[Records from a dataset]
- - - - -

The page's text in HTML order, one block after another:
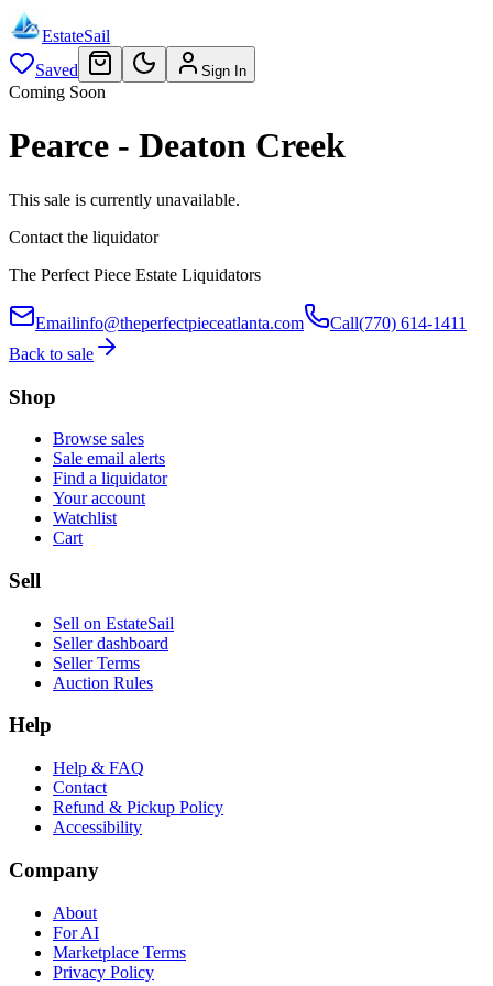
EstateSail
Saved
Sign In
Coming Soon
Pearce - Deaton Creek
This sale is currently unavailable.
Contact the liquidator
The Perfect Piece Estate Liquidators
Emailinfo@theperfectpieceatlanta.com Call(770) 614-1411
Back to sale
Shop
Browse sales
Sale email alerts
Find a liquidator
Your account
Watchlist
Cart
Sell
Sell on EstateSail
Seller dashboard
Seller Terms
Auction Rules
Help
Help & FAQ
Contact
Refund & Pickup Policy
Accessibility
Company
About
For AI
Marketplace Terms
Privacy Policy
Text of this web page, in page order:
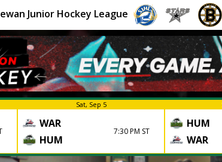
Junior Hockey League
Sat, Sep 5
WAR
HUM
7:30 PM ST
HUM
WAR
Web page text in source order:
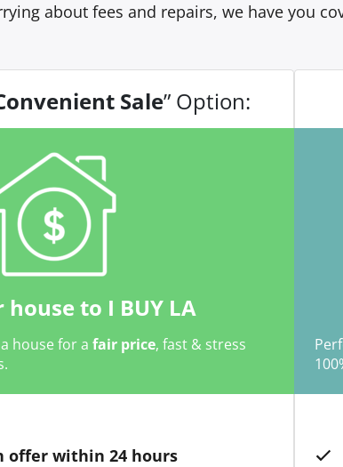
about fees and repairs, we have you
Sale” Option:
house to I BUY LA
house for a fair price, fast & stress
offer within 24 hours
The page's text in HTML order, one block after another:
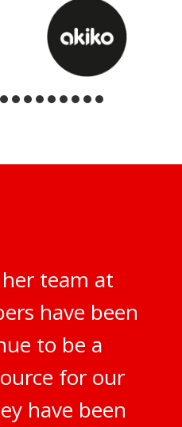
team at
have been
to be a
for our
have been
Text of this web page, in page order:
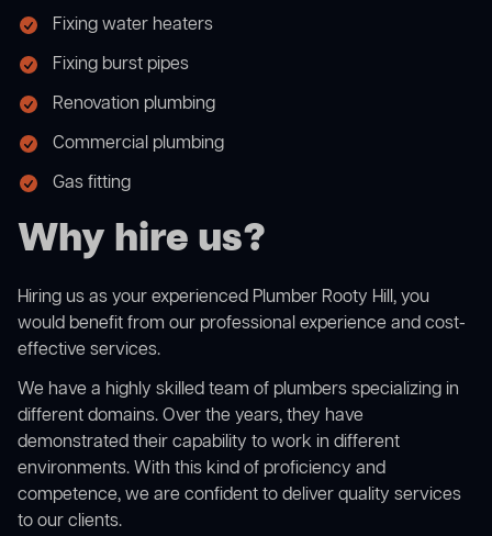
Fixing water heaters
Fixing burst pipes
Renovation plumbing
Commercial plumbing
Gas fitting
Why hire us?
Hiring us as your experienced Plumber Rooty Hill, you
would benefit from our professional experience and cost-
effective services.
We have a highly skilled team of plumbers specializing in
different domains. Over the years, they have
demonstrated their capability to work in different
environments. With this kind of proficiency and
competence, we are confident to deliver quality services
to our clients.
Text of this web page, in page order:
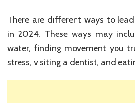
There are different ways to
in 2024. These ways may
water, finding movement you
stress, visiting a dentist, and
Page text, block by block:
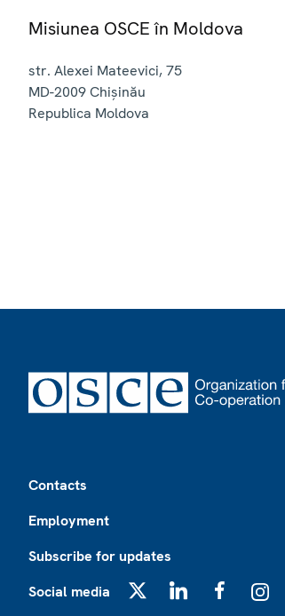
Misiunea OSCE în Moldova
str. Alexei Mateevici, 75
MD-2009Chișinău
Republica Moldova
Contacts
Employment
Subscribe for updates
Social media
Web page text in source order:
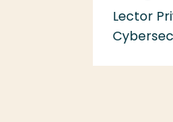
Lector
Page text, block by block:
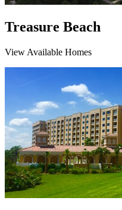
Treasure Beach
View Available Homes
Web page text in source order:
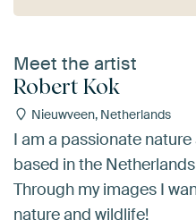
Meet the artist
Robert Kok
Nieuwveen, Netherlands
I am a passionate
based in the
Through my images I
nature and wildlife!
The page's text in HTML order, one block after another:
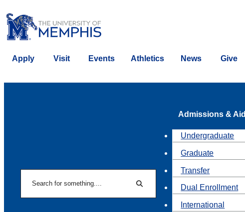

- - - - -

> **The task**: The reply must hold each line of the records verbatim and no pictures.

> **Finished task**:
The page's text in HTML order, one block after another:
EstateSail
Saved
Sign In
Coming Soon
Pearce - Deaton Creek
This sale is currently unavailable.
Contact the liquidator
The Perfect Piece Estate Liquidators
Emailinfo@theperfectpieceatlanta.com Call(770) 614-1411
Back to sale
Shop
Browse sales
Sale email alerts
Find a liquidator
Your account
Watchlist
Cart
Sell
Sell on EstateSail
Seller dashboard
Seller Terms
Auction Rules
Help
Help & FAQ
Contact
Refund & Pickup Policy
Accessibility
Company
About
For AI
Marketplace Terms
Privacy Policy
Text of this web page, in page order:
Junior Hockey League
Sat, Sep 5
WAR
HUM
7:30 PM ST
HUM
WAR
Web page text in source order:
about fees and repairs, we have you
Sale” Option:
house to I BUY LA
house for a fair price, fast & stress
offer within 24 hours
The page's text in HTML order, one block after another:
team at
have been
to be a
for our
have been
Text of this web page, in page order:
Fixing water heaters
Fixing burst pipes
Renovation plumbing
Commercial plumbing
Gas fitting
Why hire us?
Hiring us as your experienced Plumber Rooty Hill, you
would benefit from our professional experience and cost-
effective services.
We have a highly skilled team of plumbers specializing in
different domains. Over the years, they have
demonstrated their capability to work in different
environments. With this kind of proficiency and
competence, we are confident to deliver quality services
to our clients.
Text of this web page, in page order:
There are different ways to
in 2024. These ways may
water, finding movement you
stress, visiting a dentist, and
Page text, block by block:
Misiunea OSCE în Moldova
str. Alexei Mateevici, 75
MD-2009Chișinău
Republica Moldova
Contacts
Employment
Subscribe for updates
Social media
Web page text in source order:
Lector
Page text, block by block:
Treasure Beach
View Available Homes
Web page text in source order:
Meet the artist
Robert Kok
Nieuwveen, Netherlands
I am a passionate
based in the
Through my images I
nature and wildlife!
The page's text in HTML order, one block after another:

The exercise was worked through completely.